The system is a spare Dell 2400 I wiped clean, with Ubuntu 10.4 installed. Update manager has everything current, and I haven't been mucking with drivers or tricky system settings. In fact, it has been a stable and friendly system to install and use.
So imagine my surprise when browsing to http://element-14.com/ (an otherwise useful community site for electronic engineering types) followed a redirect or two, then black screen, then the I'm starting up tune with the pink hazy smoke and nothing further works. The keyboard is crashed hard, and the Alt-SysRq key combos do nothing.
More than just firefox and the X server are crashing. I repeated the crash with an SSH session open, and not only did the connection get taken down, but it no longer responded to attempts to get a fresh connection.
I tried enabling Apport, in hopes that it would notice something and help identify the culprit, but it seems to be oblivious to the crash.
Each time, I've had to lean on the power button to reboot.
Google searches hint that there are issues with the particular intel chipset providing the VGA on its motherboard.
I'm looking for advice about how to proceed with debugging this kind of crash. Any ideas?
Update: I tried following advice to try setting up the netconsole
kernel module and a matching netcat instance to receive the log. I set up netcat on my XP box, used Alt-SysRq-S to verify it could receive kernel messages, then browsed to the site. Only two printk()
s were logged:
[251728.009794] i915: Unknown parameter `modset' [251728.051420] i915: Unknown parameter `modset'
Hmm. Perhaps my video driver is misconfigured? Especially since I see these same messages in the output of dmesg
just after booting.
At least this time I explicitly synced my disks before deliberately crashing the system.
For the record, lspci -nn | grep VGA
says:
00:02.0 VGA compatible controller [0300]: Intel Corporation 82845G/GL[Brookdale-G]/GE Chipset Integrated Graphics Device [8086:2562] (rev 01)
Update: Solved!!!
The hint to use netconsole
led to an epiphany. Googling around the phrase "i915 unknown parameter modset" suddenly led me to trip over the root cause.
The name of the option to the i915 driver is modeset not modset.
I changed /etc/modprobe.d/i915.conf to have the correct spelling, rebooted, and now I can access element-14 (and presumably other sites that do whatever it is that element-14 does that triggers the bug in the video driver) without an unpleasant forced reboot.
This leaves behind the (apparently well known) issue that the i915 driver lacks quality, especially on older chipsets. Apparently the Kernel Mode Setting feature is particularly deficient.
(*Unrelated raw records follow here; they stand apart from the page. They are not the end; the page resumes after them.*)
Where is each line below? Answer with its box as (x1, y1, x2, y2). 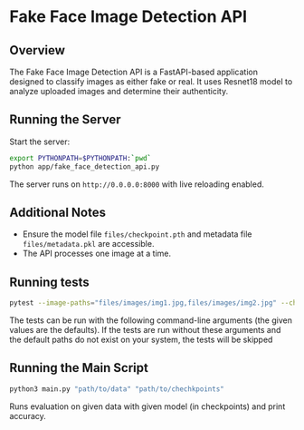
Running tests (9, 274, 90, 289)
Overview (9, 43, 66, 58)
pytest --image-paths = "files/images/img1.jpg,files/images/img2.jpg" (9, 298, 278, 308)
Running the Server (9, 112, 121, 128)
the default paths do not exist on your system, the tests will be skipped (9, 334, 273, 346)
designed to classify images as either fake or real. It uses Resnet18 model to (9, 76, 293, 87)
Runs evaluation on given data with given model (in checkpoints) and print (9, 401, 286, 412)
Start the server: (9, 136, 71, 147)

Without the option spelled correctly, it defaulted to KMS enabled, and also crashed. With it spelled correctly, KMS is disabled, and the driver survives whatever content was triggering the crash.
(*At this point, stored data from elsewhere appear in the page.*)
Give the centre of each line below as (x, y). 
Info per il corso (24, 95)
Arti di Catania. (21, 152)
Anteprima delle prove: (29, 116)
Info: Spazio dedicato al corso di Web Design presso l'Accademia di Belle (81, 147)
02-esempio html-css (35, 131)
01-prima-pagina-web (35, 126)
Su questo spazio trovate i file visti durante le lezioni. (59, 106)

Also, there are a number of bug pages at launchpad and other community sites that have the wrong spelling of the option name. I strongly suspect that is where I got the spelling I used.
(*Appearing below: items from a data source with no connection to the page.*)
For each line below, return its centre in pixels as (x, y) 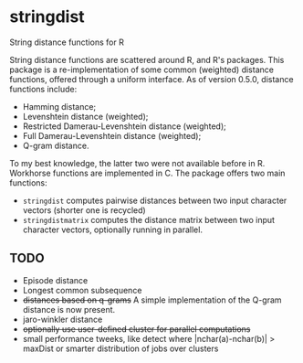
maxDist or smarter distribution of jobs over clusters (120, 348)
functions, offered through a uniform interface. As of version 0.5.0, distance (151, 79)
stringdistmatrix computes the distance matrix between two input (149, 219)
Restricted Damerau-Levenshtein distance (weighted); (124, 126)
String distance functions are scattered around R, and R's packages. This (147, 59)
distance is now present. (69, 309)
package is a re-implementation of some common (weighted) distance (141, 69)
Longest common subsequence (82, 290)
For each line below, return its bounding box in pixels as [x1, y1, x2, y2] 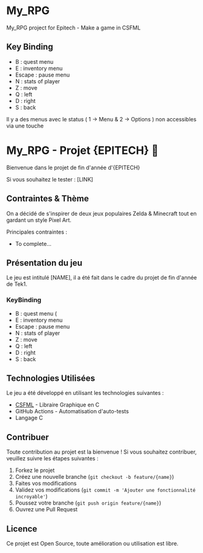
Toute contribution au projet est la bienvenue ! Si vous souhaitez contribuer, [6, 448, 197, 456]
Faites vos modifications [15, 479, 77, 487]
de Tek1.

Edit: I've copied the relevant solution to an actual answer, and improved my description of it here.
Assuming it's a kernel crash you need to capture the kernel dump info, you can try using a kernel net console: https://wiki.ubuntu.com/Kernel/Netconsole
Almost assuredly a graphics chip driver or chip bug as there is little else that has crushed a system like that in my experience. If you want to really muck about inside drivers that don't get much attention, do enjoy.
There are app-notes, device documentation, and code at Intel. Personally, I'd drop US$30-40 on the best damn PCI graphics card money can buy (yes, you do pay a premium for legacy hardware) and be done with it. Ask around and you may find someone with a similar vintage machine with such a card for free. I just recycled such a machine for a friend the other week.
The hint about netconsole from João Pinto led to an epiphany. Googling around the phrase "i915 unknown parameter modset" suddenly led me to trip over the root cause.
The name of the option to the i915 driver is spelled "modeset" not "modset".
I changed /etc/modprobe.d/i915.conf to have the correct spelling, rebooted, and now I can access element-14 without a reboot.